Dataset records
==================================================
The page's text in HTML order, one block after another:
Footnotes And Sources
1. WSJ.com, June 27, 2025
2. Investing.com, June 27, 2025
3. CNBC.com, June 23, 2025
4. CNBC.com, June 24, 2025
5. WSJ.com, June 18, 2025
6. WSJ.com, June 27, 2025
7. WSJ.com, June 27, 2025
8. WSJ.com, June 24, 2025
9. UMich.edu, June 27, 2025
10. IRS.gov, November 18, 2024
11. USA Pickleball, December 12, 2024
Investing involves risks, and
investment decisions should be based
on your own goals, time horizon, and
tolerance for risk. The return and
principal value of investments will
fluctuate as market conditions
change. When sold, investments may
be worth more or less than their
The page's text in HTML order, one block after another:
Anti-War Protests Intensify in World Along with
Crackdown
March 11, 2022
==================================================
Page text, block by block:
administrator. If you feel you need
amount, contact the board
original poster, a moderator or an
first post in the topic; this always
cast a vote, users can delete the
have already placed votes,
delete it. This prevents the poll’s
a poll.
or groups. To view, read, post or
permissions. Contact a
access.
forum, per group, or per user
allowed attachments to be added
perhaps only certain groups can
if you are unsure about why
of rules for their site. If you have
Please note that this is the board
==================================================
PROBLEM DETAILS: Leave out every line above except those from the line with "5. WSJ.com, June 18, 2025" up to and including the line with "fluctuate as market conditions", and copy those exactly.

RESPONSE AREA:
5. WSJ.com, June 18, 2025
6. WSJ.com, June 27, 2025
7. WSJ.com, June 27, 2025
8. WSJ.com, June 24, 2025
9. UMich.edu, June 27, 2025
10. IRS.gov, November 18, 2024
11. USA Pickleball, December 12, 2024
Investing involves risks, and
investment decisions should be based
on your own goals, time horizon, and
tolerance for risk. The return and
principal value of investments will
fluctuate as market conditions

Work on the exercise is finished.